Does this look dated? The chunky saddle and very short seat post make it look a bit weird.







on ebay: http://cgi.ebay.co.uk/PROFLEX-657-R...ZViewItemQQptZUK_Bikes_GL?hash=item5ad36ebbf3


----------



## spence (13 Jan 2010)

Old of not it looks hideous.


----------



## 02GF74 (14 Jan 2010)

So what about this, dated or not?


----------



## dan_bo (14 Jan 2010)

Looks the mutts to me. Oldie but goodie.


----------



## Panter (14 Jan 2010)

I like it, but it looks dated IMO.


----------



## 02GF74 (14 Jan 2010)

Panter said:


> I like it, but it looks dated IMO.



Hmmmm in what way, lack of discs brakes? Silver rims and spokes instead of black? WTB tyres?


----------



## numbnuts (14 Jan 2010)

I like it too, but there again I'm old


----------



## Panter (14 Jan 2010)

It's the whole shape, to me anyway.

The "new" '04 Enduro that I've just built also looks dated I think. 

It's suppose its because the new generation of full sussers all have similar geometeries and a "modern" look with beefier swingarms and moulded frames.

I think that paintjobs can quickly date a bike too.
My Trek 6700 2008 looks like a relic next to the 2010 model which, I think, is largely down to paint/graphics.


----------



## marzjennings (14 Jan 2010)

I'd buy it to hang on the wall as a piece of history (if it wasn't so over priced), but not to ride. I seem to recall the whole bike being too flexible and not a pleasure to ride.


----------



## lukesdad (15 Jan 2010)

doesn t matter what it looks like does it work is the question?


----------



## prb007 (16 Jan 2010)

To paraphrase Kryten, from Red Dwarf...
'there's only two things wrong with that; 1. It won't work and 2. It won't work!


----------



## 02GF74 (16 Jan 2010)

lukesdad said:


> doesn t matter what it looks like does it work is the question?



why shouldn't it work?

Z1 bomber on front - best fork for saoking up the big steps, heavy but a good'un

as ^^^ mentioned, the rear can flex, can't remember how this manifests itself but I think in certain gears, the chain can rub on the derailleur when pedalling up power due to rear flex.
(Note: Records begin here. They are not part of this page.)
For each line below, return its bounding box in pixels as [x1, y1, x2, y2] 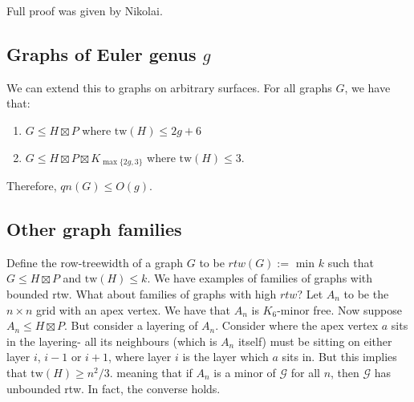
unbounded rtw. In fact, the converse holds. [6, 380, 221, 396]
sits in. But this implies [282, 348, 397, 365]
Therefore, [6, 177, 57, 194]
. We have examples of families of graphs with [147, 270, 373, 286]
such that [327, 254, 374, 270]
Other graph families [6, 217, 182, 242]
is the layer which [182, 348, 269, 365]
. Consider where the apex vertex [215, 317, 379, 334]
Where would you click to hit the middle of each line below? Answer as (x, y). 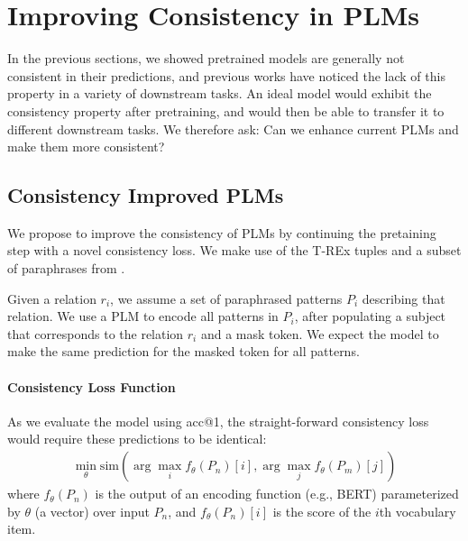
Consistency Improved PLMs (146, 195)
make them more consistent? (86, 147)
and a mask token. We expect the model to (320, 333)
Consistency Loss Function (92, 386)
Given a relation (52, 298)
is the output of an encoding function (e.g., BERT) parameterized (277, 494)
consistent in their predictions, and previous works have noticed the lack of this (226, 75)
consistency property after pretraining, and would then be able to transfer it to (226, 110)
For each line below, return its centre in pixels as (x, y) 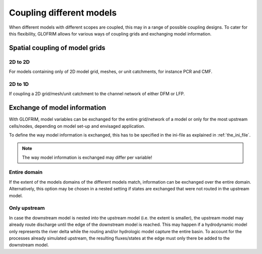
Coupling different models (63, 13)
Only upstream (27, 208)
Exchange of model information (57, 108)
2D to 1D (19, 84)
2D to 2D (19, 62)
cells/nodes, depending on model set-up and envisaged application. (77, 126)
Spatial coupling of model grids (57, 48)
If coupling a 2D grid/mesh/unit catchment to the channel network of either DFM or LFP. (97, 94)
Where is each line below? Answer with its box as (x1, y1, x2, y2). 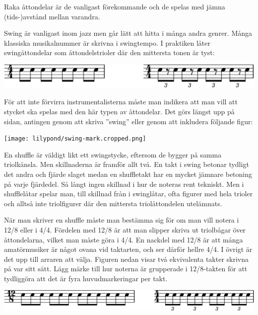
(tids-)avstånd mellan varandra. (4, 11, 100, 21)
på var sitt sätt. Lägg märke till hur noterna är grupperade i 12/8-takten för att (4, 263, 248, 274)
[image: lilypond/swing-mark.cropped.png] (4, 135, 146, 143)
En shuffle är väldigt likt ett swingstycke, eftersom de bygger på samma (4, 149, 222, 159)
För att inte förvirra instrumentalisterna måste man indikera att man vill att (4, 96, 238, 107)
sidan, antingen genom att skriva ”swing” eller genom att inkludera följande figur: (4, 116, 253, 126)
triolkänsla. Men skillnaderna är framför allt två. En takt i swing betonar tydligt (4, 159, 249, 169)
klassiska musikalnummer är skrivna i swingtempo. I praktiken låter (4, 37, 210, 48)
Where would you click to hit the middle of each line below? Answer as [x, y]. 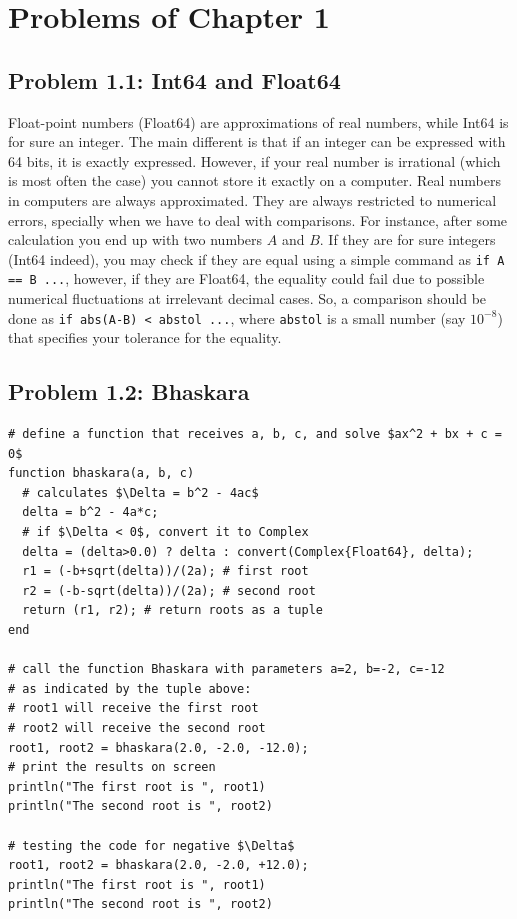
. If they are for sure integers [407, 239]
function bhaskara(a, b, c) [101, 473]
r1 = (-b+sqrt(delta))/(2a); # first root [165, 571]
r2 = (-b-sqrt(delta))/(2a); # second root [169, 590]
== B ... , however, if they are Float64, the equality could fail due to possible [246, 278]
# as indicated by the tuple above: [130, 688]
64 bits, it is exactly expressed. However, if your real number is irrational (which [254, 160]
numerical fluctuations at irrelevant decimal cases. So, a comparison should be [247, 298]
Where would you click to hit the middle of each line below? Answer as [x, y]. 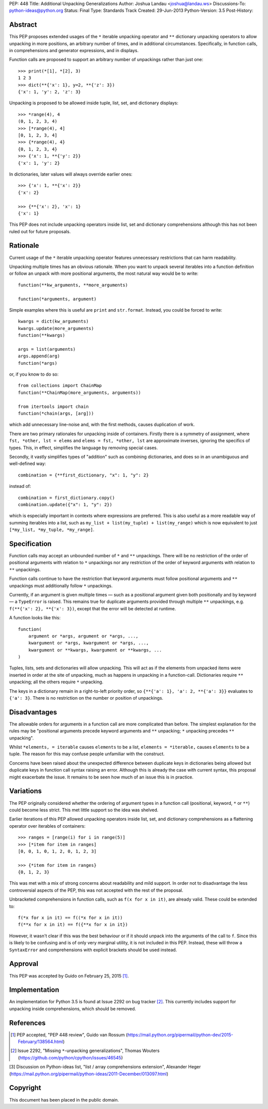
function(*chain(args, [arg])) [56, 414]
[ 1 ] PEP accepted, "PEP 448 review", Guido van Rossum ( [69, 1035]
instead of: [20, 486]
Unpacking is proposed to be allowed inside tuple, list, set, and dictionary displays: [94, 103]
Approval [24, 964]
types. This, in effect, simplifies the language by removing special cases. [84, 448]
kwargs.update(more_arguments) [56, 328]
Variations [26, 791]
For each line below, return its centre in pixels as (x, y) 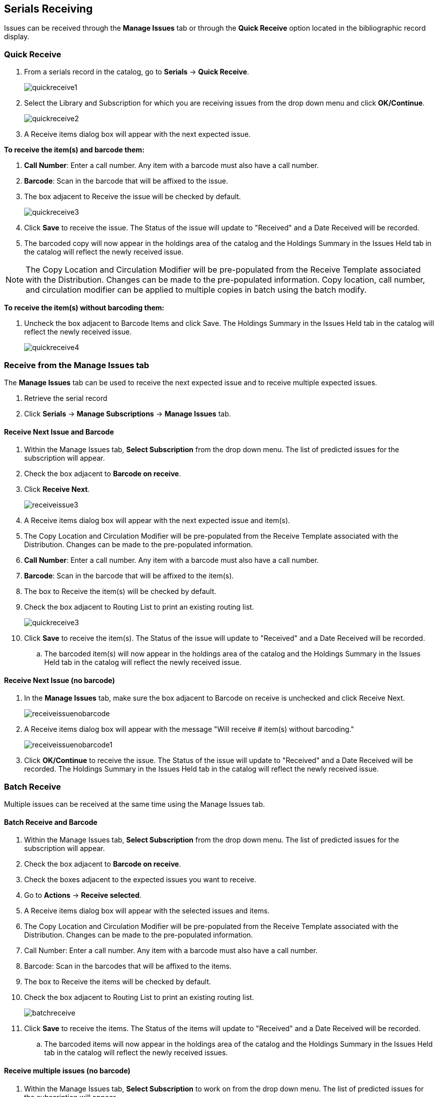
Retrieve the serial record (66, 398)
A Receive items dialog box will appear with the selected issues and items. (147, 911)
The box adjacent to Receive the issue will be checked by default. (133, 197)
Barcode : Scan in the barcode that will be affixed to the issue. (126, 181)
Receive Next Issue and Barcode (59, 432)
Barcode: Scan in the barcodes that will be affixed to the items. (128, 966)
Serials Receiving (48, 9)
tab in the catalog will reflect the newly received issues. (136, 1053)
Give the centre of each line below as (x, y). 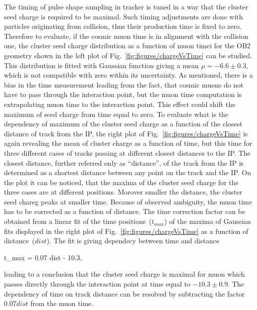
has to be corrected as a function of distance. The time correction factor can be (125, 211)
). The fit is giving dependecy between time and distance (133, 241)
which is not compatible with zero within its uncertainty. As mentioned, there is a (128, 75)
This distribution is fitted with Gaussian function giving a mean (101, 65)
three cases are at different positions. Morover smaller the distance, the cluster (123, 192)
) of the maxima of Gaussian (208, 221)
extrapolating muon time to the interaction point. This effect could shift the (120, 104)
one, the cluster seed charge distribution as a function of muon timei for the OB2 (127, 46)
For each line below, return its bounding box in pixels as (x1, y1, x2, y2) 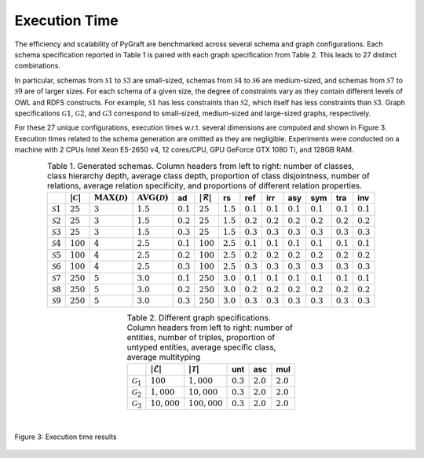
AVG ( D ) (137, 192, 169, 203)
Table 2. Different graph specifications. (126, 312, 271, 323)
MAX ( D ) (93, 192, 129, 203)
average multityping (126, 351, 201, 362)
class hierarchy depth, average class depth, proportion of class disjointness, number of (47, 170, 371, 181)
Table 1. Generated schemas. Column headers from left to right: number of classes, (47, 160, 355, 171)
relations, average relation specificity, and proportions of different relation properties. (47, 180, 363, 191)
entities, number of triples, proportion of (126, 332, 276, 343)
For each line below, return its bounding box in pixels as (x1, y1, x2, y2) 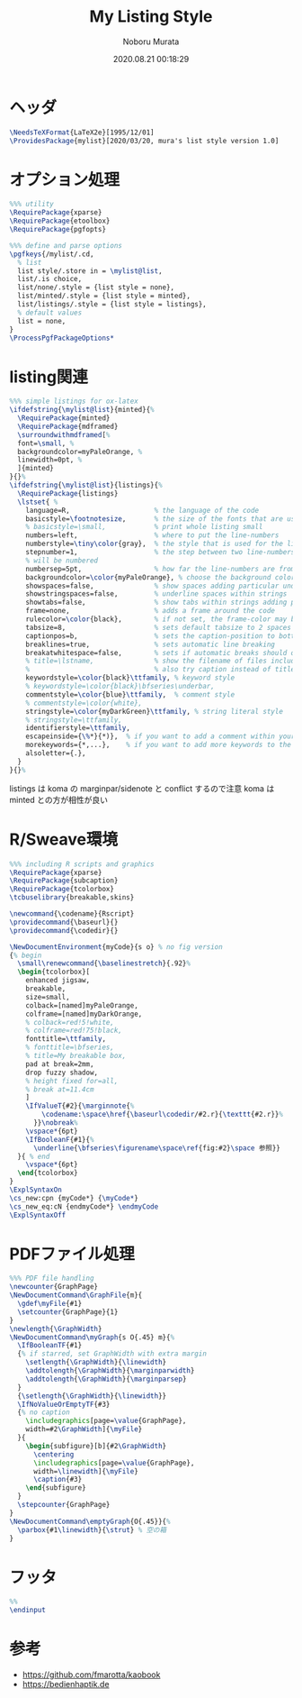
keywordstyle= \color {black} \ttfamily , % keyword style (25, 673, 235, 682)
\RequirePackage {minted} (17, 414, 111, 423)
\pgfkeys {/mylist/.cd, (9, 250, 94, 259)
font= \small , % (17, 439, 75, 448)
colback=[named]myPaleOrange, (25, 1000, 139, 1010)
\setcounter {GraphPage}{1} (17, 1307, 119, 1317)
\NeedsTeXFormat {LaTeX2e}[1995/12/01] (9, 128, 155, 137)
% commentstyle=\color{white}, (25, 698, 143, 707)
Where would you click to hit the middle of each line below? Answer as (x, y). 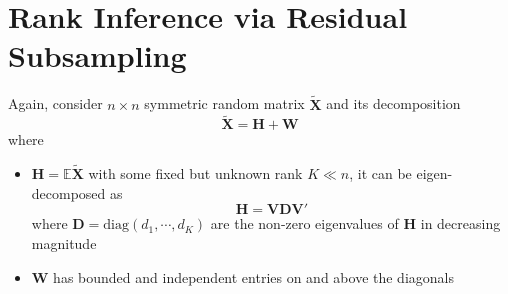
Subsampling (97, 55)
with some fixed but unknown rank (195, 173)
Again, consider (55, 103)
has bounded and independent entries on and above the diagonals (253, 276)
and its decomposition (393, 103)
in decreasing (460, 223)
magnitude (64, 242)
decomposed (68, 192)
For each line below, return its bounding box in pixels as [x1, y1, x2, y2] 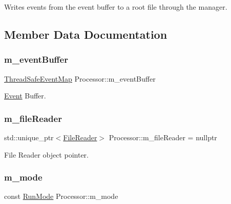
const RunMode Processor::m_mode [4, 191, 118, 201]
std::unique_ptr [4, 132, 54, 142]
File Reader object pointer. [4, 149, 89, 160]
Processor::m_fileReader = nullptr [109, 132, 217, 142]
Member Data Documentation [4, 26, 167, 42]
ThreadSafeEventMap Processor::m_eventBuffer [4, 73, 156, 84]
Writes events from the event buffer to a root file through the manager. [4, 2, 227, 12]
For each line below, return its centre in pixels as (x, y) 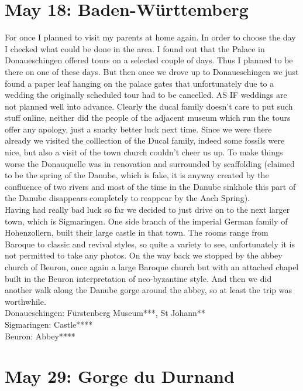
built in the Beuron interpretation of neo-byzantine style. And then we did (138, 278)
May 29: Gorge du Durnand (120, 376)
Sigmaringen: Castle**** (49, 324)
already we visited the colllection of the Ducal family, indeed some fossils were (145, 140)
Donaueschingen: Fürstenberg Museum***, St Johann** (105, 313)
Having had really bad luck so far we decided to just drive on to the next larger (147, 210)
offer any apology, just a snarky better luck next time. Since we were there (138, 129)
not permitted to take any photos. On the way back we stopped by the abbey (144, 255)
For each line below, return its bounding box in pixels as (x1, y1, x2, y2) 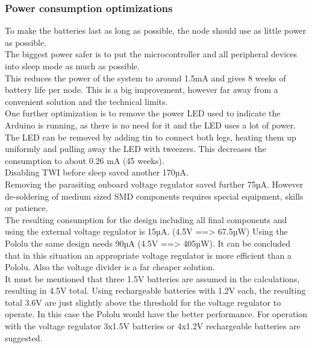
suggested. (5, 331, 43, 344)
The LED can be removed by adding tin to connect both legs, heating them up (5, 130, 296, 143)
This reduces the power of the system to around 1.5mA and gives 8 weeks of (5, 71, 286, 84)
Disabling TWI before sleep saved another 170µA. (5, 166, 189, 179)
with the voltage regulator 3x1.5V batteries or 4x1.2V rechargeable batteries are (5, 320, 301, 332)
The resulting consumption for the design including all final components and (5, 213, 287, 226)
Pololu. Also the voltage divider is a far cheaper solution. (5, 261, 216, 273)
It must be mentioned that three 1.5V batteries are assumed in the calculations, (5, 272, 300, 285)
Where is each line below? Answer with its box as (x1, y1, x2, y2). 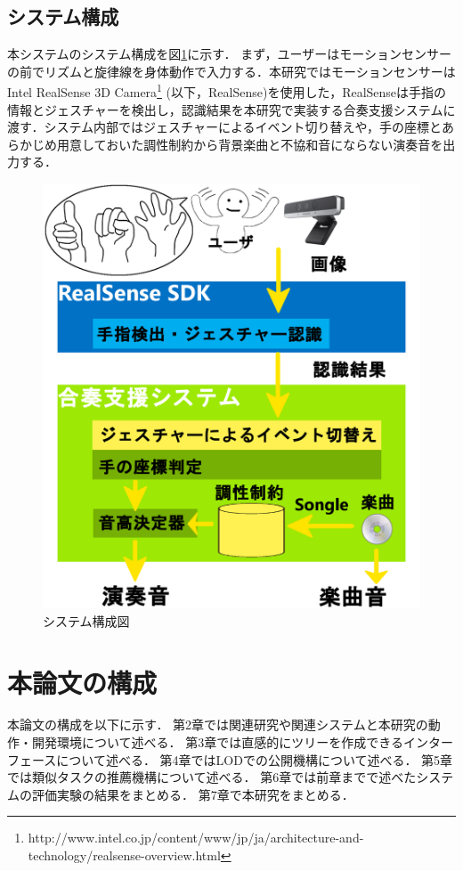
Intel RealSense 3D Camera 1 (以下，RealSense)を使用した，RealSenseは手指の (7, 80, 447, 102)
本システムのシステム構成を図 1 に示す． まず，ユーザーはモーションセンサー (7, 45, 452, 63)
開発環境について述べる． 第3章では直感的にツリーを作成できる (31, 733, 403, 752)
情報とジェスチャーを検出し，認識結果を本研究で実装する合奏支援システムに (7, 100, 456, 118)
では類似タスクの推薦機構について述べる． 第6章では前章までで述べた (7, 768, 417, 786)
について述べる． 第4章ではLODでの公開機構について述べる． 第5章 (56, 750, 453, 769)
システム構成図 (43, 611, 130, 630)
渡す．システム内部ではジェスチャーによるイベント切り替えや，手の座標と (7, 118, 442, 136)
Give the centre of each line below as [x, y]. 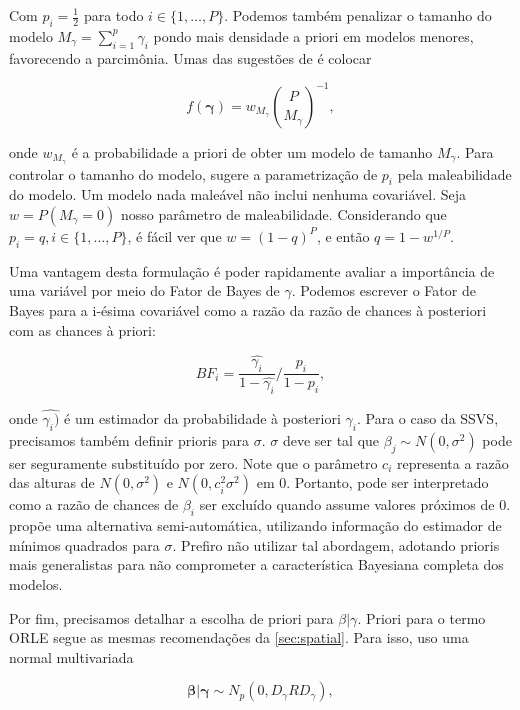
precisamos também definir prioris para [129, 440]
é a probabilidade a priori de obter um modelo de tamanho [252, 151]
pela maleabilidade [454, 173]
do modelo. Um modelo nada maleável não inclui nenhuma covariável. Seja [237, 194]
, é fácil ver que [174, 235]
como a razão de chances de [94, 504]
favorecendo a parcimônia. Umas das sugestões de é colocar [190, 57]
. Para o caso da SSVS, [427, 418]
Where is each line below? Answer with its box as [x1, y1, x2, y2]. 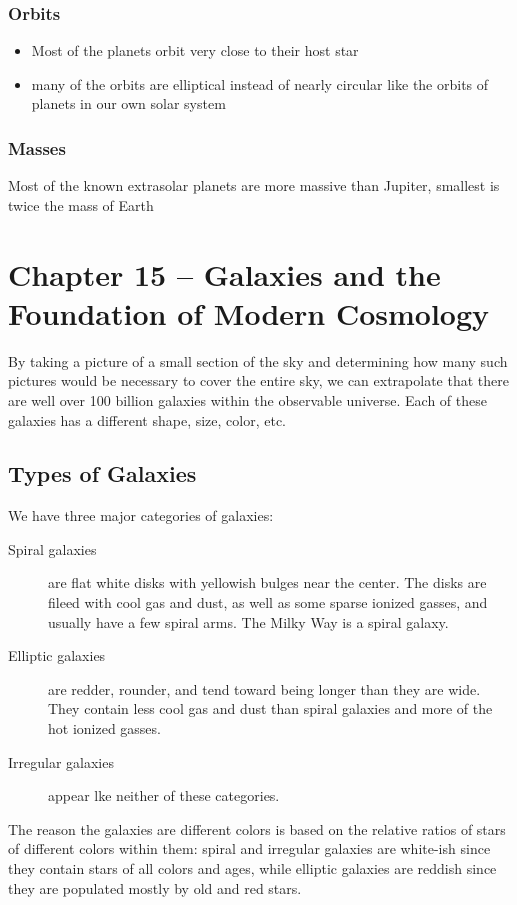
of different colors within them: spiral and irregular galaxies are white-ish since [8, 838, 491, 859]
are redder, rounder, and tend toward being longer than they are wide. [48, 678, 481, 699]
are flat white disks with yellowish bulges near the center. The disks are [48, 572, 487, 593]
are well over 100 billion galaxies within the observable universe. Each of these [8, 389, 487, 410]
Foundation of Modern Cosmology [8, 292, 490, 333]
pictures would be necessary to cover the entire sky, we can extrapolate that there [8, 370, 509, 391]
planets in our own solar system [31, 93, 226, 114]
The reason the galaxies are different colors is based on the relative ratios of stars [8, 818, 506, 839]
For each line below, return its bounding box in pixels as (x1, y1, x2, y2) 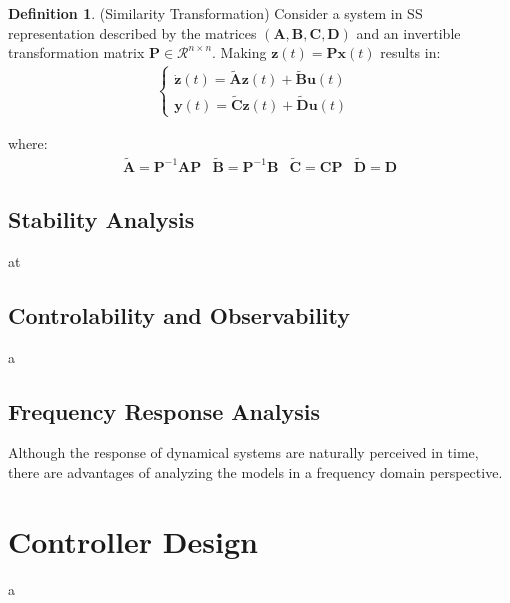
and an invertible (356, 22, 461, 43)
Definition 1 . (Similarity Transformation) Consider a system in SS (8, 3, 423, 23)
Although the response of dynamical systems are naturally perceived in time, (8, 442, 479, 463)
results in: (380, 42, 441, 63)
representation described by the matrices (8, 22, 257, 43)
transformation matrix (8, 42, 145, 63)
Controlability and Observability (8, 299, 351, 330)
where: (8, 132, 48, 153)
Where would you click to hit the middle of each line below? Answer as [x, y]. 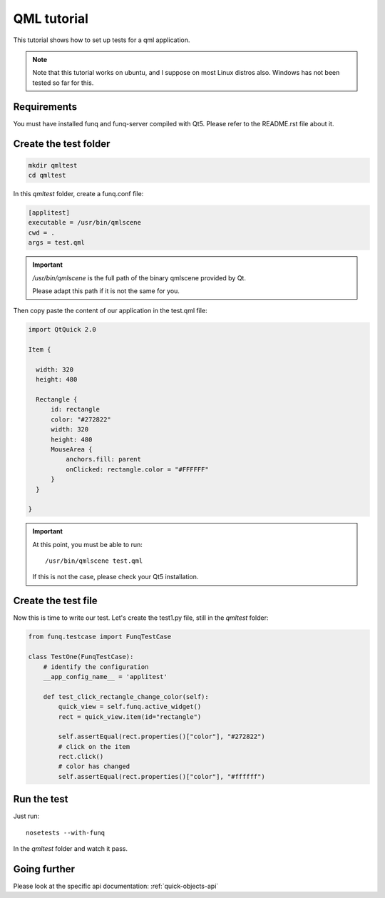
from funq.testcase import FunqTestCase [99, 637]
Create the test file [55, 601]
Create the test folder [62, 144]
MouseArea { [72, 449]
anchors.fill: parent [103, 459]
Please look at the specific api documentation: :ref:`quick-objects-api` [116, 886]
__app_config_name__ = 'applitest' [105, 677]
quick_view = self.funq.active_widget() [130, 707]
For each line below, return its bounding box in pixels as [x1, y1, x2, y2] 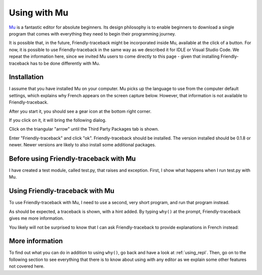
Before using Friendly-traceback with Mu [9, 155, 136, 163]
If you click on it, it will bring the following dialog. [9, 117, 107, 123]
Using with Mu [9, 7, 68, 18]
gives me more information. [9, 215, 64, 221]
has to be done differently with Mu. [30, 60, 100, 66]
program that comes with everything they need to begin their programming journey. [9, 31, 176, 36]
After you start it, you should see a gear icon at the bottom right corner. [9, 108, 151, 114]
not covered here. [9, 263, 45, 269]
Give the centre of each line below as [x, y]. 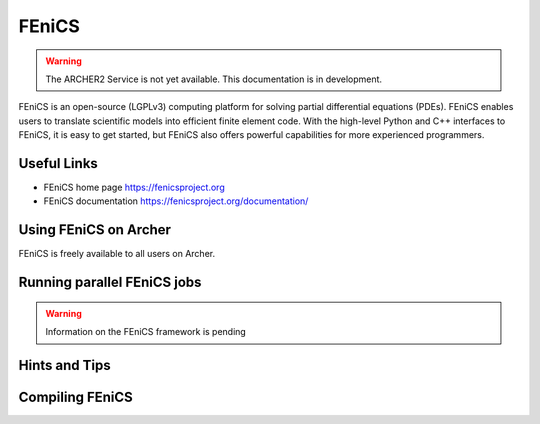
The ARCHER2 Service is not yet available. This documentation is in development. [214, 79]
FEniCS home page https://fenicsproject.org [134, 187]
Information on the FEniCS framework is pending [146, 332]
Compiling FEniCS [76, 396]
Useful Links [58, 163]
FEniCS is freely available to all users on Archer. [116, 254]
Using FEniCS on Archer [95, 230]
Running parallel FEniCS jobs [110, 282]

rear shock has spring instead of elastomer, it can make clunks when unloading; don't think the shock is the best but then this was one of the very first full suspension bike back in mid 90s.

I should really get round to fixing the front fork - seal has gone so getting a bit of oil seapage plus look into fitting a better rear shock, as well as getting some tabs TIG welded for disc brakes .... just don't seem to get round to it (too much time posting on here!! LOL !!).


----------